In order to have a complete discussion of sampling, we need to explain transformation rules for PDFs. That is, given a PDF* $f(x)$, one defines a new variable $y=y(x)$, and the goal is to find the pdf $g(y)$ that describes the probability that the r.v. $y$ occurs. For example, given the pdf $f(E)$ for the energy of the scattered neutron in an elastic scattering reaction from a nucleus of mass $A$, what is the pdf $g(v)$ for the speed $v$, where $E=frac{1}{2}mv^{2}$?
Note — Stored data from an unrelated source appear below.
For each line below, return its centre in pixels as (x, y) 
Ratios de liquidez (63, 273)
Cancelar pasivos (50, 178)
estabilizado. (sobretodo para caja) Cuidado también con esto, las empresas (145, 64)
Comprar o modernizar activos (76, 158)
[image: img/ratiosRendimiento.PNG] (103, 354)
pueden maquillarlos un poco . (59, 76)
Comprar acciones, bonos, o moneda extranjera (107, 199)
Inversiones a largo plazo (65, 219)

First of all, we need to restrict the transformation $y=y(x)$ to be a unique transformation, because there must be a 1-to-1 relationship between $x$ and $y$ in order to be able to state that a given value of $x$ corresponds unambiguously to a value of $y$. Given that $y(x)$ is 1-to-1, then it must either be monotone increasing or monotone decreasing, since any other behavior would result in a multiple-valued function $y(x)$.
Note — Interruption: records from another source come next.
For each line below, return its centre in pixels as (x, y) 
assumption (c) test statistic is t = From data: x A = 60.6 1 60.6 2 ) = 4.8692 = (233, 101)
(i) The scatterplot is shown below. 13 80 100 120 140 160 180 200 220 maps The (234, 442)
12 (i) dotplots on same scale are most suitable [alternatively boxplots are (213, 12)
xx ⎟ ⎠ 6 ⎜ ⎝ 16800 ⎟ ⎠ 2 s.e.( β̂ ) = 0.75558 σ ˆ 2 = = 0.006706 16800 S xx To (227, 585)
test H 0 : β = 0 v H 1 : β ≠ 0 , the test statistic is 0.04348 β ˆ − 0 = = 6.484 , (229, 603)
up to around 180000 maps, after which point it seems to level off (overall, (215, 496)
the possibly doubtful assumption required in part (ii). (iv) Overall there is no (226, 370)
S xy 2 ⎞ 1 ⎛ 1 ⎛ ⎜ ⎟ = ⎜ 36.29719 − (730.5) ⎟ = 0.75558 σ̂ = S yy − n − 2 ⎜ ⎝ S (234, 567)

Let us first assume that the transformation $y(x)$ is monotone increasing, which results in $frac{dx}{dy}>0$ for all $x$. Physically, the mathematical transformation must conserve probability, i.e., the probability of the r.v. $x'$ occurring in $dx$ about $x$ must be the same as the probability of the r.v. $y'$ occurring in $dy$ about $y$, since if $x$ occurs, the 1-to-1 relationship between $x$ and $y$ necessitates that $y$ appears. But by definition of the pdf's $f(x)$ and $g(y)$,
${:( f(x)dx="prob"(x lt= x' lt=x+dx) ),( g(y)dy="prob"(y lt= y' lt=y+dy) ):}$
The physical transformation implies that these probabilities must be equal.
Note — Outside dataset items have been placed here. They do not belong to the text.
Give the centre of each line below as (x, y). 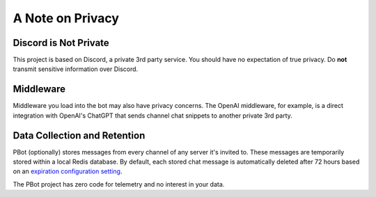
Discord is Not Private (61, 43)
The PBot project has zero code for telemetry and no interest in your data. (119, 184)
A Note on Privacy (66, 18)
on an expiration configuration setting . (68, 171)
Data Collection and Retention (79, 135)
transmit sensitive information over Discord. (76, 69)

Equality of these differential probabilities yields
$f(x)dx=g(y)dy$
(6)
and one can then solve for $g(y)$:
$g(y)=f(x)/[dy/dx]$
(7)
This holds for the monotone increasing function $y(x)$. It is easy to show that for a monotone decreasing function $y(x)$, where $dy/dx<0$ for all $x$, the fact that $g(y)$ must be positive (by definition of probability) leads to the following expression for $g(y)$:
$g(y)=f(x)/[-dy/dx]$
(8)
Combining the two cases leads to the following simple rule for transforming pdf's:
$g(y)=f(x)/|dy/dx|$
(9)
For multidimensional pdf's, the derivative $|dy/dx|$ is replaced by the Jacobian of the transformation, which will be described later when we discuss sampling from the Gaussian pdf.
Example 1: An illustration of the cumulative distribution function, or cdf.
Perhaps the most important transformation occurs when $y(x)$ is the cumulative distribution function, or cdf:
$y(x)=F(x)-=int_{-oo}^{oo}f(x')dx'$
(10)
In this case, we have $dy/dx=f(x)$, and one finds the important result that the pdf for the transformation is given by:
$g(y)=1, quad 0 lt= y lt= 1$
(11)
In other words, the cdf is always uniformly distributed on [0,1], independently of the pdf $f(x)$. Any value for the cdf is equally likely on the interval [0,1]. As will be seen next, this result has important ramifications for sampling from an arbitrary pdf.